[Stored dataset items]
%%
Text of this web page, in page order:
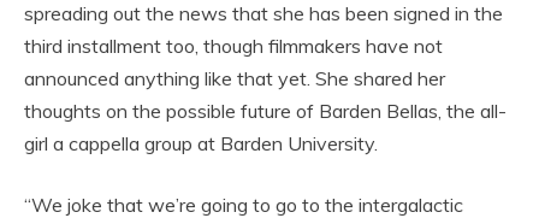
spreading out the news that she has been signed in the
third installment too, though filmmakers have not
announced anything like that yet. She shared her
thoughts on the possible future of Barden Bellas, the all-
girl a cappella group at Barden University.
“We joke that we’re going to go to the intergalactic
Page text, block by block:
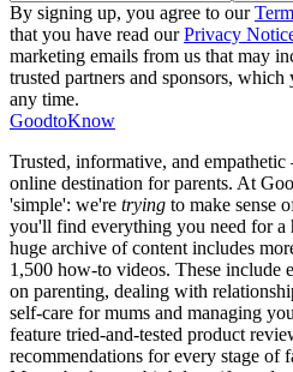
By signing up, you agree to our
that you have read ourPrivacy
marketing emails from us that may
trusted partners and sponsors,
any time.
GoodtoKnow
Trusted, informative, and
online destination for parents. At
'simple': we're trying to make sense
you'll find everything you need for
huge archive of content includes
1,500 how-to videos. These include
on parenting, dealing with
self-care for mums and managing
feature tried-and-tested product
recommendations for every stage of
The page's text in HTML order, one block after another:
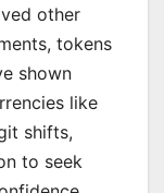
other
tokens
shown
like
shifts,
to seek
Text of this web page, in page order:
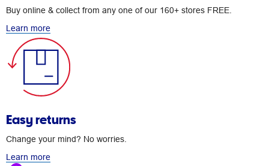
Buy online & collect from any one of our 160+ stores FREE.
Learn more
Easy returns
Change your mind? No worries.
Learn more
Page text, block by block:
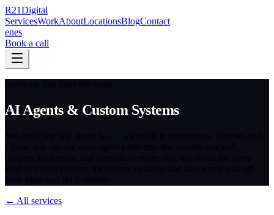
R21Digital
ServicesWorkAboutLocationsBlogContact
enes
Book a call
AI Agents & Custom Systems
← All services
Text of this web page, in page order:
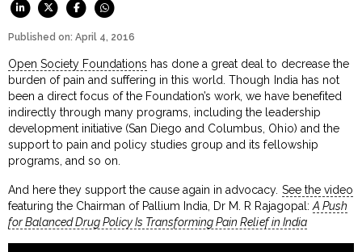
Published on: April 4, 2016
Open Society Foundations has done a great deal to decrease the
burden of pain and suffering in this world. Though India has not
been a direct focus of the Foundation’s work, we have benefited
indirectly through many programs, including the leadership
development initiative (San Diego and Columbus, Ohio) and the
support to pain and policy studies group and its fellowship
programs, and so on.
And here they support the cause again in advocacy. See the video
featuring the Chairman of Pallium India, Dr M. R Rajagopal: A Push
for Balanced Drug Policy Is Transforming Pain Relief in India
%%
Print each line above exactly as it appears, excluding all images.

Text of this web page, in page order:
spreading out the news that she has been signed in the
third installment too, though filmmakers have not
announced anything like that yet. She shared her
thoughts on the possible future of Barden Bellas, the all-
girl a cappella group at Barden University.
“We joke that we’re going to go to the intergalactic
Page text, block by block:
By signing up, you agree to our
that you have read ourPrivacy
marketing emails from us that may
trusted partners and sponsors,
any time.
GoodtoKnow
Trusted, informative, and
online destination for parents. At
'simple': we're trying to make sense
you'll find everything you need for
huge archive of content includes
1,500 how-to videos. These include
on parenting, dealing with
self-care for mums and managing
feature tried-and-tested product
recommendations for every stage of
The page's text in HTML order, one block after another:
other
tokens
shown
like
shifts,
to seek
Text of this web page, in page order:
Buy online & collect from any one of our 160+ stores FREE.
Learn more
Easy returns
Change your mind? No worries.
Learn more
Page text, block by block:
R21Digital
ServicesWorkAboutLocationsBlogContact
enes
Book a call
AI Agents & Custom Systems
← All services
Text of this web page, in page order:
Published on: April 4, 2016
Open Society Foundations has done a great deal to decrease the
burden of pain and suffering in this world. Though India has not
been a direct focus of the Foundation’s work, we have benefited
indirectly through many programs, including the leadership
development initiative (San Diego and Columbus, Ohio) and the
support to pain and policy studies group and its fellowship
programs, and so on.
And here they support the cause again in advocacy. See the video
featuring the Chairman of Pallium India, Dr M. R Rajagopal: A Push
for Balanced Drug Policy Is Transforming Pain Relief in India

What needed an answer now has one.